Baresark said:
hentropy said:
SnakeoilSage said:
I really don't get the whole "dad's always right" angle. He's former-CIA and he's a concerned father. Of course he's going to have reservations about his daughter going anywhere without an escort. The fact that he's proven right is just grounds for making the movie in the first place.
That last sentence doesn't really make sense. Yeah, a paranoid "I toldya so" macho father-knows-best fantasy is the basis of making the movie, and that's a bad thing. As someone else mentioned above me, rich white tourists are pretty much the people human traffickers avoid like the plague, because CNN goes DEFCON-1 whenever a pretty white American sniffles overseas. It's not a movie about the realistic danger of human trafficking, it's a transparent power fantasy for men who go apeshit whenever their daughters so much touch a boy without an interview.
The funny thing is Bob basically said that was fine, as most of the movie is just action, and it still holds up on those points and can be fun to watch.
I find your comment off base. Human Trafficking is not color blind. It's not typically blind to money, but the idea is that they no one can really do anything about an American girl in a foreign country disappearing. They are tied to that countries police force, or maybe Interpol gets involved, which doesn't mean much. If this movie took place in America, you may have a point, but you are living in some kind of fantasy to think that "white women" are spared conditions represented in this movie. It may happen less to "white people", but it does happen. Roughly 25% of all the human trafficking in America, for instance, is on white people. Mostly children, and mostly women. No one can argue that race is not tied into it historically, it definitely is, but it's misleading to pretend it's not a problem that can affect you regardless of race.
There have been quite a few high-profile cases of women going overseas, going missing, and it becoming 24-hour news for quite some time. It's extremely rare for tourists of any color to be abducted at all. The plain fact is that police departments in every first world country have a hard time combating human trafficking BECAUSE the people being trafficked are poor, vulnerable, and many times born into the life or went into it at an early age. France is not some dystopian hellhole where tourists disappear and the police throw up their hands and barely investigate the issue. However, when someone is trafficked into France without anyone knowing, sold or transferred or made to work some place underground, it is much more difficult for authorities to combat.
So while the scenario presented might be possible, as many unrealistic things are, it's not really what happens and is presented in such a way for sensational, xenophobic reasons, trying to manipulate someone's feelings into thinking that no one is ever safe unless they're in the loving embrace of daddy America. And literal daddy. Man On Fire at least depicted a scenario that was a legitimate and reasonable fear about rich Americans going to Mexico.
A far as the premise behind the movie, I don't know if it's a bad thing that it's some sort of power fantasy. People enjoy and engage in watching fiction such as this because they know in real life they could not handle having a gun pointed at them, most humans can't, hell most police and soldiers can't which is why they always try to point their gun first. Also... did you just compare a fictional story about a girl being sold into sex trafficking to a guy being unhappy with the new boyfriend because he doesn't approve. Not even in the same zip code.

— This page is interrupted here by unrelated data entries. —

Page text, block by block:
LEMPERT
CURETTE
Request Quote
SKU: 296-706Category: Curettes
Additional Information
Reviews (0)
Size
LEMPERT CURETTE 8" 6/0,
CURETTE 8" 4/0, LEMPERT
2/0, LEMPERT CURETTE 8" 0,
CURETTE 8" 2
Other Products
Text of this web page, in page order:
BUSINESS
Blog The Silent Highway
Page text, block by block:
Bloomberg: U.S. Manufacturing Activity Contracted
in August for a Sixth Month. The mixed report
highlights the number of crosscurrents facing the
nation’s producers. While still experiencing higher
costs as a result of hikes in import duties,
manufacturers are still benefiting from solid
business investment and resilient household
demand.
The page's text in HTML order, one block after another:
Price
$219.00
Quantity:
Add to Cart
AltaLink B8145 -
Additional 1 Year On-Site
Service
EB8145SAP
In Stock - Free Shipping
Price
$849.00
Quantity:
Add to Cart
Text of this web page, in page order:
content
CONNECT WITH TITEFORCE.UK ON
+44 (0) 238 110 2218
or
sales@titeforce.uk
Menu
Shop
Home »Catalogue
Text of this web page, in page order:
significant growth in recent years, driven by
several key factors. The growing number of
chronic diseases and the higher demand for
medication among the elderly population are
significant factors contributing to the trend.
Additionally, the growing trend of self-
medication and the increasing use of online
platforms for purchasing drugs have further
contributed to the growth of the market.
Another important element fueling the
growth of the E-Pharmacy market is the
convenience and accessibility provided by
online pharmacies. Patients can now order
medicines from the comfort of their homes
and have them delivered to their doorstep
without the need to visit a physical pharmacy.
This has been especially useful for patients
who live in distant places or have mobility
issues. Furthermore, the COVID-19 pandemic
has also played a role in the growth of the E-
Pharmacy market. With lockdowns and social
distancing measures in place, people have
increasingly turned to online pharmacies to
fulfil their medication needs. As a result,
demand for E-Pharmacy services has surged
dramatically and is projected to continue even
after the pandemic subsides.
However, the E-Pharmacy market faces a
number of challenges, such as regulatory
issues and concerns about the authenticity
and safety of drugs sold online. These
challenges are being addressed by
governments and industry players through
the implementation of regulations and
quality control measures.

Ahh, the old "projected comparison" fallacy. Someone should really come up with a cute name for when someone accuses you of comparing two obviously unequal things when that was never implicitly or explicitly implied.
My point was that the
kind of person the movie is meant to appeal to is the kind of person who is overly paranoid of the women or other family in their lif doing things that they see as unwise. See, Mary? You keep dating that guy I don't approve of and you'll end up on some underground catwalk with some middle-easterner staring you up and down!
There's nothing wrong with power fantasies, letting people fantasize about being more powerful or competent than they are. There is something wrong with stoking people's unwarranted fears about this or that for entertainment reasons. I think Red Dawn is a pretty cool movie, I'll watch it if I see it on and of course it has a special place in the zeitgeist, but part of that place is that the war the movie portrays is incredibly absurd in many ways and people recognize that. There's no problem with liking the movie, but it's also important to know that it was a product of a time and a way to turn people's unreasonable fears into entertainment, but it wasn't a joke back then, and could have stoked anti-Communist sentiment even more, if that were possible, and had real-life consequences. I think movies like Taken largely fall in the same category. Nonsensical movies that were products of overblown fears that turned out to actually be enjoyable in some way.